■ **Your task**
Give the listing again exactly, omitting its images.

■ **Data section**
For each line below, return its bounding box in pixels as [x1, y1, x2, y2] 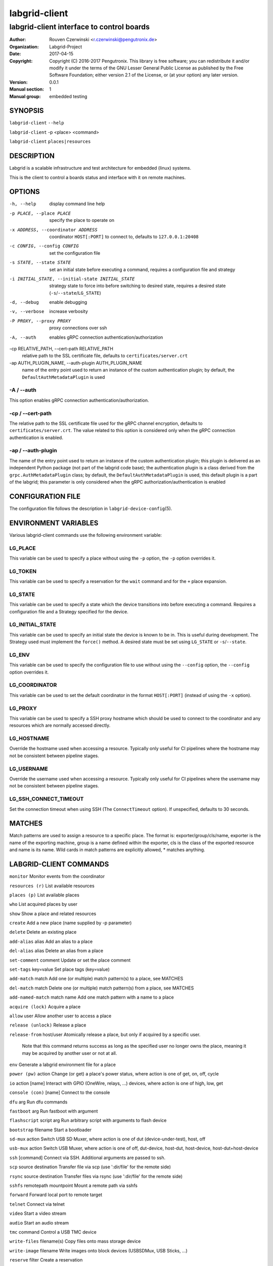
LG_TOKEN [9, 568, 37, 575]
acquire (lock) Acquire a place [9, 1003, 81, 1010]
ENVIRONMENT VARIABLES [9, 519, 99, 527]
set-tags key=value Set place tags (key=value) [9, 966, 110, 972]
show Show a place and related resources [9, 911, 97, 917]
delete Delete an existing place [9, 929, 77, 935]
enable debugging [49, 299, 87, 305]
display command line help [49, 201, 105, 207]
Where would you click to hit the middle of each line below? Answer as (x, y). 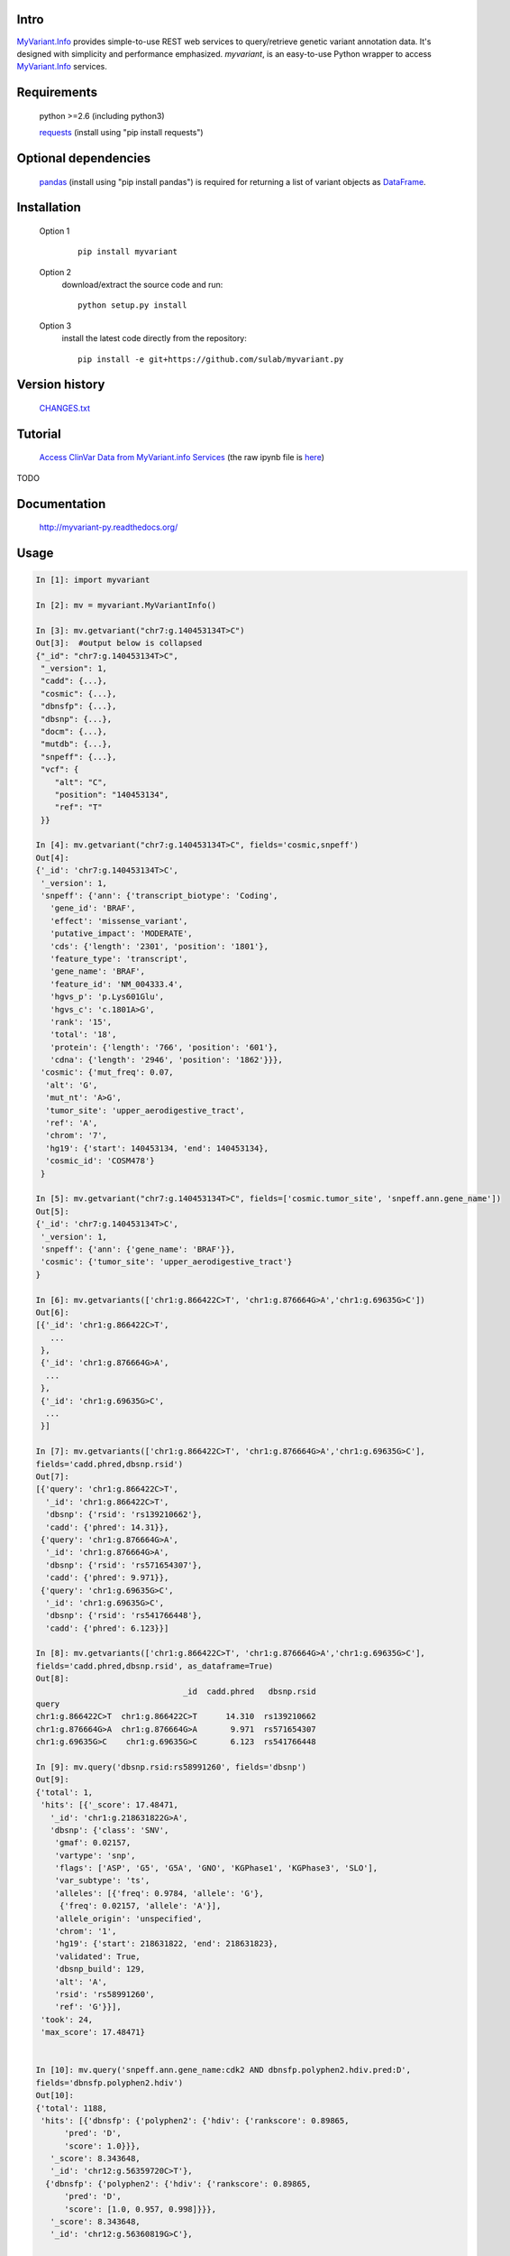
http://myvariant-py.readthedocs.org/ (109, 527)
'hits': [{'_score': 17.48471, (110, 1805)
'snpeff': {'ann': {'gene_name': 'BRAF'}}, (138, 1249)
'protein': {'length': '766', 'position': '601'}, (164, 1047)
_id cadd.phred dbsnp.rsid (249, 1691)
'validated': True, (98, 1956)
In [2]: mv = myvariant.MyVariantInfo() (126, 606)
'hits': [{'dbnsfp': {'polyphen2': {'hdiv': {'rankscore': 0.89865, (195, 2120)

■ **Solution for this task**
For each line below, return its bounding box in pixels as [x1, y1, x2, y2] 
LG_TOKEN [9, 568, 37, 575]
acquire (lock) Acquire a place [9, 1003, 81, 1010]
ENVIRONMENT VARIABLES [9, 519, 99, 527]
set-tags key=value Set place tags (key=value) [9, 966, 110, 972]
show Show a place and related resources [9, 911, 97, 917]
delete Delete an existing place [9, 929, 77, 935]
enable debugging [49, 299, 87, 305]
display command line help [49, 201, 105, 207]
Where would you click to hit the middle of each line below? Answer as (x, y). 
http://myvariant-py.readthedocs.org/ (109, 527)
'hits': [{'_score': 17.48471, (110, 1805)
'snpeff': {'ann': {'gene_name': 'BRAF'}}, (138, 1249)
'protein': {'length': '766', 'position': '601'}, (164, 1047)
_id cadd.phred dbsnp.rsid (249, 1691)
'validated': True, (98, 1956)
In [2]: mv = myvariant.MyVariantInfo() (126, 606)
'hits': [{'dbnsfp': {'polyphen2': {'hdiv': {'rankscore': 0.89865, (195, 2120)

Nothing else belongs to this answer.